# High Calorie, Grain Free, Salmon based food?



## blord (Feb 14, 2009)

Does anyone know of a food like this? I wish there was a place where all grain free foods were listed, along with calorie content and ingrediants. I tried dogfoodanalysis.com but I noticed that most of the reviews are at least 2 years old. Who knows what ingrediants have changed since then?
I saw Candidae grain free salmon, but there is no company guarantee that they don't use ethoxyquin. Ellie cannot have chicken or beef, so I like to stick to salmon based formulas. Thanks in advance!


----------



## JeanKBBMMMAAN (May 11, 2005)

My dogs did well on this:
http://www.petcurean.com/index.php?page_id=42
Calorie Content: ME (calculated) = 4257 kcal / kg or 466 kcal per 8 oz (250 ml) cup

I will rotate it again as my next fish based food. 

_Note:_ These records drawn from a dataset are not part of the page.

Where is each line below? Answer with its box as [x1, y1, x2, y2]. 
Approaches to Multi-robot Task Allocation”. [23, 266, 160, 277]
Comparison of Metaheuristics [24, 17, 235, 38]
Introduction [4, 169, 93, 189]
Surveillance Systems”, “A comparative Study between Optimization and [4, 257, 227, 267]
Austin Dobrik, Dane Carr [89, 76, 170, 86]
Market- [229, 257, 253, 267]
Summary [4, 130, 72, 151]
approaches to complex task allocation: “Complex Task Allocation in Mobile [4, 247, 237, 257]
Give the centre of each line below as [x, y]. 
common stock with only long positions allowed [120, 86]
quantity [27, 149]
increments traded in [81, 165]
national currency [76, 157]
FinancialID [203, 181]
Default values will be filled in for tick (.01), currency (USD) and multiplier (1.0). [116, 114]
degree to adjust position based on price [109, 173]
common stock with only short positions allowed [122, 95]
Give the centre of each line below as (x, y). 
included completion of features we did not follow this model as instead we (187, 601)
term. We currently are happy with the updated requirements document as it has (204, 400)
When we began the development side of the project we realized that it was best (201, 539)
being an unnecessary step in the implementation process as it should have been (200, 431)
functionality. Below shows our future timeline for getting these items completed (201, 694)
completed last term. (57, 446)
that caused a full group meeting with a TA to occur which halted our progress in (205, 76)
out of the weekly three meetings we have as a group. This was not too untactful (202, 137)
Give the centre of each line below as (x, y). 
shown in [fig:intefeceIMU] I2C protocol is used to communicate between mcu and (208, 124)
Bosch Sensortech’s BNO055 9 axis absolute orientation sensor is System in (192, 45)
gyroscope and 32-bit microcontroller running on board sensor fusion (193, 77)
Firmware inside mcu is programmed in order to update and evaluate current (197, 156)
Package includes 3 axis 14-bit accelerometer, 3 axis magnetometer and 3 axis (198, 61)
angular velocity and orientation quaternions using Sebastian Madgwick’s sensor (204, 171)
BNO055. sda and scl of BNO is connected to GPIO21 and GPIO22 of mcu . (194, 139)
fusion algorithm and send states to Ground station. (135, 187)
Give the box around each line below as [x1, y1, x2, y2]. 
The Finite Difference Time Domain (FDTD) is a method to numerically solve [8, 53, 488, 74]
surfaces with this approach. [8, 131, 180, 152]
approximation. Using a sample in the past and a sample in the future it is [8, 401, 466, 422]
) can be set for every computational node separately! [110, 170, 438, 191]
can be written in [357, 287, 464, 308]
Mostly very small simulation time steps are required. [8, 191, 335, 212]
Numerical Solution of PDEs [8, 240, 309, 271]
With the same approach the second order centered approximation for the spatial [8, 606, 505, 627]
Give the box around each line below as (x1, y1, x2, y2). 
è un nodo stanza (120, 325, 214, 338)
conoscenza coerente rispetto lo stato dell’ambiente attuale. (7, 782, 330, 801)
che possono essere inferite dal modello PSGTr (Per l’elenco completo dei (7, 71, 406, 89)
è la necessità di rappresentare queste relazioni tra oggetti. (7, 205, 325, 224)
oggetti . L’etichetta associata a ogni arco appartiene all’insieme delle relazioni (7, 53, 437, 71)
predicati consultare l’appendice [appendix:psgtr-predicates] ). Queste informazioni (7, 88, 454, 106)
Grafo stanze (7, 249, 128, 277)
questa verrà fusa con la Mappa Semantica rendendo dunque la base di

I am thinking the Acana might be something you would like, also made in Canada, but by Champion foods, with more than salmon though. 

I can't remember if Fromm has a salmon food that is grain free. 

This was updated 2/09: http://www.dogfoodproject.com/index.php?page=grain_free


----------



## Barb E (Jun 6, 2004)

What about Rabbit?
Nature's Variety Rabbit Meal

Ingredients
Rabbit Meal, Salmon Meal, Tapioca, Chicken Fat (naturally preserved with Mixed Tocopherols and Citric Acid), Tomato Pomace, Pumpkinseeds, Sun-Cured Alfalfa Meal, Montmorillonite Clay, Natural Flavor, Sea Salt, Vitamins (Choline Chloride, Vitamin E Supplement, Ascorbic Acid, Niacin Supplement, Biotin, D-Calcium Pantothenate, Vitamin A Acetate, Riboflavin Supplement, Thiamine Mononitrate, Pyridoxine Hydrochloride, Vitamin D3 Supplement, Iodine Supplement, Vitamin B12 Supplement, Carotene, Folic Acid), Peas, Brewers Yeast, Potassium Chloride, Minerals (Zinc Proteinate, Iron Proteinate, Manganese Proteinate, Copper Proteinate, Sodium Selenite), Dried Kelp, Cranberries, Blueberries, Inulin, Freeze Dried Rabbit, Freeze Dried Rabbit Liver, Dried Enterococcus Faecium Fermentation Product, Dried Lactobacillus Acidophilus Fermentation Product, Rosemary Extract, Freeze Dried Rabbit Lung, Freeze Dried Rabbit Hearts, Freeze Dried Ground Rabbit Bone

Calories
482 per cup

http://www.naturesvariety.com/instinct_dog_kibble_rabbit


----------



## Renoman (Apr 10, 2009)

You might want to check this one out.

http://www.petcurean.com/index.php?page_id=44

Fromm does have a salmon kibble, not sure if it's grain free, but the kibble is tiny.. more appropriate for a small breed dog than a GSD.

My guys did well on the Go! Natural too. Unfortunately, I can't find it locally and local retailers don't have a distributor they can get it from and shipping made it cost prohibitive.


----------



## Jax08 (Feb 13, 2009)

> Originally Posted By: Barb E.What about Rabbit?
> Nature's Variety Rabbit Meal
> 
> Ingredients
> ...


Personally, with the first two ingredients being a meal, the second a filler and the fourth chicken fat, I wouldn't touch that food.

The actual meat is the last items on the list.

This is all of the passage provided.